Menu

Models & Providers

Last updated October 23, 2025

The AI Gateway's unified API is built to be flexible, allowing you to switch between different AI models and providers without rewriting parts of your application. This is useful for testing different models or when you want to change the underlying AI provider for cost or performance reasons. You can also configure provider routing and model fallbacks to ensure high availability and reliability.

To view the list of supported models and providers, check out the AI Gateway models page.

Models are AI algorithms that process your input data to generate responses, such as Grok 4.1, GPT-5.2, or Claude Opus 4.5. Providers are the companies or services that host these models, such as xAI, OpenAI, or Anthropic.

In some cases, multiple providers, including the model creator, host the same model. For example, you can use the xai/grok-code-fast-1 model from xAI or the openai/gpt-5.2 model from OpenAI, following the format creator/model-name.

Different providers may have different specifications for the same model such as different pricing and performance. You can choose the one that best fits your needs.

You can view the list of supported models and providers by following these steps:

  1. Go to the AI Gateway tab in your Vercel dashboard.
  2. Click on Models at the top of the AI Gateway page.

There are two ways to specify the model and provider to use for an AI Gateway request:

In the AI SDK, you can specify the model and provider directly in your API calls using either plain strings or the AI Gateway provider. This allows you to switch models or providers for specific requests without affecting the rest of your application.

To use AI Gateway, specify a model and provider via a plain string, for example:

app/api/chat/route.ts
import { generateText } from 'ai';
import { NextRequest } from 'next/server';
 
export async function GET() {
  const result = await generateText({
    model: 'xai/grok-4.1-fast-non-reasoning',
    prompt: 'Tell me the history of the San Francisco Mission-style burrito.',
  });
  return Response.json(result);
}

You can test different models by changing the model parameter and opening your browser to http://localhost:3000/api/chat.

You can also use a provider instance. This can be useful if you'd like to create models to use with a custom provider or if you'd like to use a Gateway provider with the AI SDK Provider Registry.
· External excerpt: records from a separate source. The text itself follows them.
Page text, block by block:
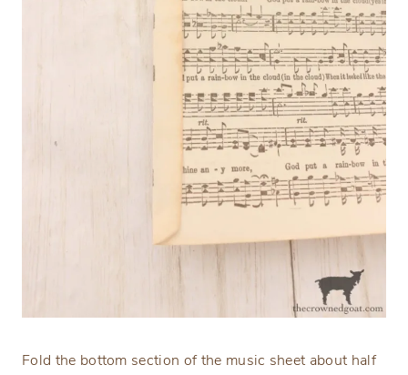
Fold the bottom section of the music sheet about half
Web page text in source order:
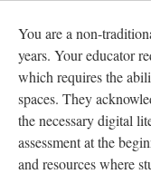
You are a non-
years. Your educator
which requires the
spaces. They
the necessary digital
assessment at the
and resources where
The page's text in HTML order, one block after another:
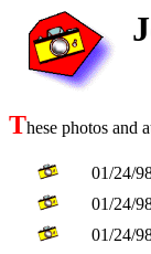
These photos and
01/24/
01/24/
01/24/
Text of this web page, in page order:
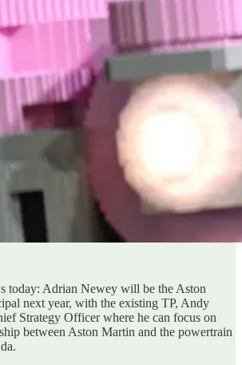
today: Adrian Newey will be the Aston
next year, with the existing TP, Andy
Strategy Officer where he can focus on
between Aston Martin and the powertrain

Install the @ai-sdk/gateway package directly as a dependency in your project.

terminal
pnpm install @ai-sdk/gateway

You can change the model by changing the string passed to gateway().

app/api/chat/route.ts
import { generateText } from 'ai';
import { gateway } from '@ai-sdk/gateway';
import { NextRequest } from 'next/server';
 
export async function GET() {
  const result = await generateText({
    model: gateway('anthropic/claude-opus-4.5'),
    prompt: 'Tell me the history of the San Francisco Mission-style burrito.',
  });
  return Response.json(result);
}

The example above uses the default gateway provider instance. You can also create a custom provider instance to use in your application. Creating a custom instance is useful when you need to specify a different environment variable for your API key, or when you need to set a custom base URL (for example, if you're working behind a corporate proxy server).

app/api/chat/route.ts
import { generateText } from 'ai';
import { createGateway } from '@ai-sdk/gateway';
 
const gateway = createGateway({
  apiKey: process.env.AI_GATEWAY_API_KEY, // the default environment variable for the API key
  baseURL: 'https://ai-gateway.vercel.sh/v1/ai', // the default base URL
});
 
export async function GET() {
  const result = await generateText({
    model: gateway('anthropic/claude-opus-4.5'),
    prompt: 'Why is the sky blue?',
  });
  return Response.json(result);
}

The Vercel AI Gateway is the default provider for the AI SDK when a model is specified as a string. You can set a different provider as the default by assigning the provider instance to the globalThis.AI_SDK_DEFAULT_PROVIDER variable.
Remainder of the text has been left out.